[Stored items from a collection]
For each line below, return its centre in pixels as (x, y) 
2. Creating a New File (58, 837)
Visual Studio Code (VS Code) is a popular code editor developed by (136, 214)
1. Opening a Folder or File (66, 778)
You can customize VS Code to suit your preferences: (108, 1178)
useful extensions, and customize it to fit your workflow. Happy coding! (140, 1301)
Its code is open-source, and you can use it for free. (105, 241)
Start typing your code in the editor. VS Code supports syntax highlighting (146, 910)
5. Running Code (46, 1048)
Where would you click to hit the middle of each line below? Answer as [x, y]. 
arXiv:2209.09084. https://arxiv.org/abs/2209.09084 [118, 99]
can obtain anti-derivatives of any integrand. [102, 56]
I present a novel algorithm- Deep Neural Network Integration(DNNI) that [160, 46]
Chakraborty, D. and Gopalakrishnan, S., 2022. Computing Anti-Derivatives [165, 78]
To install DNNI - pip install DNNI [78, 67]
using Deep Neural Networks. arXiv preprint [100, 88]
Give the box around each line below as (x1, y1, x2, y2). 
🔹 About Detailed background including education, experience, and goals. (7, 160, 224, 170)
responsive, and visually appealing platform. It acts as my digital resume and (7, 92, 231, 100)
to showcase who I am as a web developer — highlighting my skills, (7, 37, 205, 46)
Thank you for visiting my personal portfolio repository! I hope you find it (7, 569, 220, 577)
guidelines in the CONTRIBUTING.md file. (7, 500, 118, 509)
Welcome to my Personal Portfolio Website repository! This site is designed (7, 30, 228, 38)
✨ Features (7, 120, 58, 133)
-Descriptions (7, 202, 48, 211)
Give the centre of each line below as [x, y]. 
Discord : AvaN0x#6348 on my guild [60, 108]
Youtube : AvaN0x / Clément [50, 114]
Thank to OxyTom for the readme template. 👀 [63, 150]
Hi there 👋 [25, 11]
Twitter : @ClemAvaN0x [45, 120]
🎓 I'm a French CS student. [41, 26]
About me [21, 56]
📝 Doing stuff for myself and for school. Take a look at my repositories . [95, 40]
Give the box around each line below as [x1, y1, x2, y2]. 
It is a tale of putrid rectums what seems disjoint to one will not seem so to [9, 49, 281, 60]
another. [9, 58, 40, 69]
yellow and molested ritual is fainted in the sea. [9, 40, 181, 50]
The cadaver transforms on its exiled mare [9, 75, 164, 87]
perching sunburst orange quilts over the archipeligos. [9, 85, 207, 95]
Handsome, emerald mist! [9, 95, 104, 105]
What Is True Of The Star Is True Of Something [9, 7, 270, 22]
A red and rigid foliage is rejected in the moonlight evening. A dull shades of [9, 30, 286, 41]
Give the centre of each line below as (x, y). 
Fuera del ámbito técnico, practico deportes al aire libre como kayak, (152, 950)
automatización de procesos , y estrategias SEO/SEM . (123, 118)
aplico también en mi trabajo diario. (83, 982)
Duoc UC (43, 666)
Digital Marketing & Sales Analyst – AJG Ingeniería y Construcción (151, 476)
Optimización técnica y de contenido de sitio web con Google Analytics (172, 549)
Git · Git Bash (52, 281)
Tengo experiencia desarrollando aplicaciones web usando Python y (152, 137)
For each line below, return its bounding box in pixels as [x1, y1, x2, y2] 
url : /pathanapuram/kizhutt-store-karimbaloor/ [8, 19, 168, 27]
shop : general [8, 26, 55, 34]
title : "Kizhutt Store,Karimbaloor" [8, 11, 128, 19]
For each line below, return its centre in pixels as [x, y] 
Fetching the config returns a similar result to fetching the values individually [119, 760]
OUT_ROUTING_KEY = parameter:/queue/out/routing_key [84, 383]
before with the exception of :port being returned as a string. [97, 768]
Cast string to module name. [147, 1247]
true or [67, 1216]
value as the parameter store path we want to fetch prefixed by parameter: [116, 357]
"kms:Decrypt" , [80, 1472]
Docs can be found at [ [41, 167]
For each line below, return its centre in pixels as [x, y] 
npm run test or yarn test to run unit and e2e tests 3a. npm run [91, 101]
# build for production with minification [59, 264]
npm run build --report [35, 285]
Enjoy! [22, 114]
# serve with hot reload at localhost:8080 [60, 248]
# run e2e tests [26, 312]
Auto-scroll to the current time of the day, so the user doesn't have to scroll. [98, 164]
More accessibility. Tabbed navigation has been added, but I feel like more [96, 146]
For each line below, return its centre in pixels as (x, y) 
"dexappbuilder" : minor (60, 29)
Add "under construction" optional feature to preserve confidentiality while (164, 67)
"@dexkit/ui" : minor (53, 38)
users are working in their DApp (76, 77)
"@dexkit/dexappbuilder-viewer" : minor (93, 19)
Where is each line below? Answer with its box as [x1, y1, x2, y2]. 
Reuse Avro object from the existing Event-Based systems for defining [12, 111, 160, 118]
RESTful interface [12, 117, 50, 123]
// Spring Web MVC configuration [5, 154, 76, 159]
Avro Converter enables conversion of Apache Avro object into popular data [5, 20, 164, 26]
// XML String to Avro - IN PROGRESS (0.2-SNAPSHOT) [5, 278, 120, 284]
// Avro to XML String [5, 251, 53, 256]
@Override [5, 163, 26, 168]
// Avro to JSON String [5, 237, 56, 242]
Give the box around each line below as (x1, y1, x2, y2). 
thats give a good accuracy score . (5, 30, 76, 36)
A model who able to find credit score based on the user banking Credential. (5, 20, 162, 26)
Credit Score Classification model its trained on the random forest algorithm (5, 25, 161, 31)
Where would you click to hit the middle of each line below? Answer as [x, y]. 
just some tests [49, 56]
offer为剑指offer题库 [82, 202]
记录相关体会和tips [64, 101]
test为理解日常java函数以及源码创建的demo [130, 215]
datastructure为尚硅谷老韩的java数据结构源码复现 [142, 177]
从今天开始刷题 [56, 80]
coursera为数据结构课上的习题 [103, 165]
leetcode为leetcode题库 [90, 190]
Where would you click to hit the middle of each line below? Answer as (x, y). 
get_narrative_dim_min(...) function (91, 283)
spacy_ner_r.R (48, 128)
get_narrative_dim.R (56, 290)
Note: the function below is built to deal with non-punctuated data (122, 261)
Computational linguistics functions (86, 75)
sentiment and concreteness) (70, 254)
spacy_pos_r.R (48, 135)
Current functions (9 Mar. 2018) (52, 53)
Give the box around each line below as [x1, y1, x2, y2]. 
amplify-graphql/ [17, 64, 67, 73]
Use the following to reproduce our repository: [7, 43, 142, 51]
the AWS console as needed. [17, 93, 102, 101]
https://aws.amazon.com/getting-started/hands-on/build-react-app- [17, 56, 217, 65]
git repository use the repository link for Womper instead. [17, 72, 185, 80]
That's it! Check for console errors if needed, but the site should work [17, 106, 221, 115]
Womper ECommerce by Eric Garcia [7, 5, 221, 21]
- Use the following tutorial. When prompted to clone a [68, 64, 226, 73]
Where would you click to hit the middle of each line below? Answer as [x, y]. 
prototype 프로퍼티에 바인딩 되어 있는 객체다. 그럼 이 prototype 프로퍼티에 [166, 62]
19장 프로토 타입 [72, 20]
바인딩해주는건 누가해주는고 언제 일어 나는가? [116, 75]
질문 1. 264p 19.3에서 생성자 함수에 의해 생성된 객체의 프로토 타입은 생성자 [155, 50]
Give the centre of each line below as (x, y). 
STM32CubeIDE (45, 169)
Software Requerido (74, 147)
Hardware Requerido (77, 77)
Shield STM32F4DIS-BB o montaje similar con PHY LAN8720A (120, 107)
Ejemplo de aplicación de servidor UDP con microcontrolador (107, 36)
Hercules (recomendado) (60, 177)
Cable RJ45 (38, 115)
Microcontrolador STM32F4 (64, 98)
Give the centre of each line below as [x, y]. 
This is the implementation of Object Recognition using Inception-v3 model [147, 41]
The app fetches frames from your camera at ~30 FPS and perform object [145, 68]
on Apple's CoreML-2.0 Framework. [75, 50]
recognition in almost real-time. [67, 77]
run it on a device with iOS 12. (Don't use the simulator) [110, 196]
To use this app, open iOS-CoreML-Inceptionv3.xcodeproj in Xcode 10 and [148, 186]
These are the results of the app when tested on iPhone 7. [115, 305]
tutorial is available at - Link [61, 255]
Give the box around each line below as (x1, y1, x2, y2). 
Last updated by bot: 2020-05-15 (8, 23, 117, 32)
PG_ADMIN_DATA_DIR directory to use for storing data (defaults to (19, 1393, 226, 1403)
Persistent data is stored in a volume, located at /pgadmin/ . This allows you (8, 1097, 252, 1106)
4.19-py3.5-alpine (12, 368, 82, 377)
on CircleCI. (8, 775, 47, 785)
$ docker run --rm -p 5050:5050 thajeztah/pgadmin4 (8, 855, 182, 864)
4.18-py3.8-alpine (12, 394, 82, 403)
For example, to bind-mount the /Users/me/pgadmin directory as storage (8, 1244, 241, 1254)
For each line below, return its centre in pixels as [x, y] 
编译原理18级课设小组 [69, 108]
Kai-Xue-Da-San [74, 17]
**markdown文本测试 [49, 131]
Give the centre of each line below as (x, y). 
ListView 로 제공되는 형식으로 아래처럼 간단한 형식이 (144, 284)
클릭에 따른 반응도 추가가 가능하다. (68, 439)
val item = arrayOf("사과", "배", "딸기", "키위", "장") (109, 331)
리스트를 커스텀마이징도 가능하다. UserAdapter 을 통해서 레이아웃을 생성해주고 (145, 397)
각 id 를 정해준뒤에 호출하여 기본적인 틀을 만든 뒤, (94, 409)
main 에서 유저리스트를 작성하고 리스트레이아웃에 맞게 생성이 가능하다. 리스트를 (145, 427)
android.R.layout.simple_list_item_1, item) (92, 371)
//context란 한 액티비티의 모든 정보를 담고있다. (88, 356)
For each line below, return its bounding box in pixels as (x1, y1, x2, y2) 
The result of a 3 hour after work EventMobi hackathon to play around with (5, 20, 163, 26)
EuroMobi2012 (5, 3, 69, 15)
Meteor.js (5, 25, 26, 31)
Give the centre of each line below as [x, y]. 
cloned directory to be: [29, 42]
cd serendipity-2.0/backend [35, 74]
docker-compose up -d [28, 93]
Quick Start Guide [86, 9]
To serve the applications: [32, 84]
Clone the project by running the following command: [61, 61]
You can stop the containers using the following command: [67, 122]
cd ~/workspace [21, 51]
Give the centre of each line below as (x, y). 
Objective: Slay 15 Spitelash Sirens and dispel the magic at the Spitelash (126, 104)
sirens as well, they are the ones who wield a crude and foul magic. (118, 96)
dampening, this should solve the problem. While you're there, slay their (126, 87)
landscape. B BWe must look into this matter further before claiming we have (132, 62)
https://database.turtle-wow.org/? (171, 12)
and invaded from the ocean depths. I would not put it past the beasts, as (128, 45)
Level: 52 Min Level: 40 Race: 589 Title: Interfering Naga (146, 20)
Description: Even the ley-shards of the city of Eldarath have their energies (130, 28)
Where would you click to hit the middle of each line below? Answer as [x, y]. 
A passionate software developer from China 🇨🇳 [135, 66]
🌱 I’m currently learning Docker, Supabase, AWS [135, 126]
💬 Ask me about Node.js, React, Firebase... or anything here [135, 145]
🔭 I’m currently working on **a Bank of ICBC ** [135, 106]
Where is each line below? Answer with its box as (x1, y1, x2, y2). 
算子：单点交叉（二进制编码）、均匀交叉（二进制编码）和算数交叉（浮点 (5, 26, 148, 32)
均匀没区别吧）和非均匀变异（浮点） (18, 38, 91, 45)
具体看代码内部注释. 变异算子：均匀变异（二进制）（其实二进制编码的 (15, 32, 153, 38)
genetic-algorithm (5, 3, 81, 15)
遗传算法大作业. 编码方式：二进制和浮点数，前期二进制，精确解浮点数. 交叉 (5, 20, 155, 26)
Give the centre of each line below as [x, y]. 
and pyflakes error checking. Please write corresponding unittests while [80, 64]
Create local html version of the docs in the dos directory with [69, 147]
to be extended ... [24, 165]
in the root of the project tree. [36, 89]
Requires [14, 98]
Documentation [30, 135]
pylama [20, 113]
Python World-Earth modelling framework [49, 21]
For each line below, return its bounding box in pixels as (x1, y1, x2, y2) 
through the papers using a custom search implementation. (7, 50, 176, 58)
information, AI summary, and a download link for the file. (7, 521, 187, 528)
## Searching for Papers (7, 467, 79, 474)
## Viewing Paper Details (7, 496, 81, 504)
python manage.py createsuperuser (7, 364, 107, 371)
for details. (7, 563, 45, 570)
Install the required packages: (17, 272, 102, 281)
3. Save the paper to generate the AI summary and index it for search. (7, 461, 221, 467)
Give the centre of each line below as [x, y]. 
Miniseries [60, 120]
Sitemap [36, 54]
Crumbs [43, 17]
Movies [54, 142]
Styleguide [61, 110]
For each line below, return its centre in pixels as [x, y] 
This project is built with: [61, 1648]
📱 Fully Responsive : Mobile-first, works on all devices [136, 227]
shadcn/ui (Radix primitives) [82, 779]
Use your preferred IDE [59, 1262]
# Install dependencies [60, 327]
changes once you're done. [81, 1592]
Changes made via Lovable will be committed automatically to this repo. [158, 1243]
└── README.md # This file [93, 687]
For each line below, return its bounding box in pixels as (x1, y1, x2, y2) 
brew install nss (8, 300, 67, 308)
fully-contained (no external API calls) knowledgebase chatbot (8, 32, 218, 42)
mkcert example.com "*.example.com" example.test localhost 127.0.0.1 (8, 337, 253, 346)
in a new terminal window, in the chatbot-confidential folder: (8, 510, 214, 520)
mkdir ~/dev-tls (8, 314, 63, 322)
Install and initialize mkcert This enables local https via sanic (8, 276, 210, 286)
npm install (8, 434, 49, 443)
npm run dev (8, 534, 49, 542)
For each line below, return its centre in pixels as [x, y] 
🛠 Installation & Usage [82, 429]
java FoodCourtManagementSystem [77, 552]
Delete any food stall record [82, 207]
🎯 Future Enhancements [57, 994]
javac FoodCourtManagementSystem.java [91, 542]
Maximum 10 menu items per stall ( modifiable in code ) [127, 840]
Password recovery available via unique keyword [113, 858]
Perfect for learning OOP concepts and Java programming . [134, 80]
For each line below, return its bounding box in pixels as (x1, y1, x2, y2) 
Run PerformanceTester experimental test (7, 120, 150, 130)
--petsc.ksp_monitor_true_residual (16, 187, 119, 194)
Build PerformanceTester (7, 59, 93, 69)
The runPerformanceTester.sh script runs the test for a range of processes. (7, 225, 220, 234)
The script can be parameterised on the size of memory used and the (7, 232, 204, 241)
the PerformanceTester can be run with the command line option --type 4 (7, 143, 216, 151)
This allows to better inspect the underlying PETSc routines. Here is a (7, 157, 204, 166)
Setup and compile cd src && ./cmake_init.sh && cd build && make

> [REQUIREMENT] Reply with the lines from the first line of the entries through the line that contains "5. Running Code (46, 1048)", repeated exactly with both ends kept, and with nothing else.

> [YOUR RESPONSE]
For each line below, return its centre in pixels as (x, y) 
2. Creating a New File (58, 837)
Visual Studio Code (VS Code) is a popular code editor developed by (136, 214)
1. Opening a Folder or File (66, 778)
You can customize VS Code to suit your preferences: (108, 1178)
useful extensions, and customize it to fit your workflow. Happy coding! (140, 1301)
Its code is open-source, and you can use it for free. (105, 241)
Start typing your code in the editor. VS Code supports syntax highlighting (146, 910)
5. Running Code (46, 1048)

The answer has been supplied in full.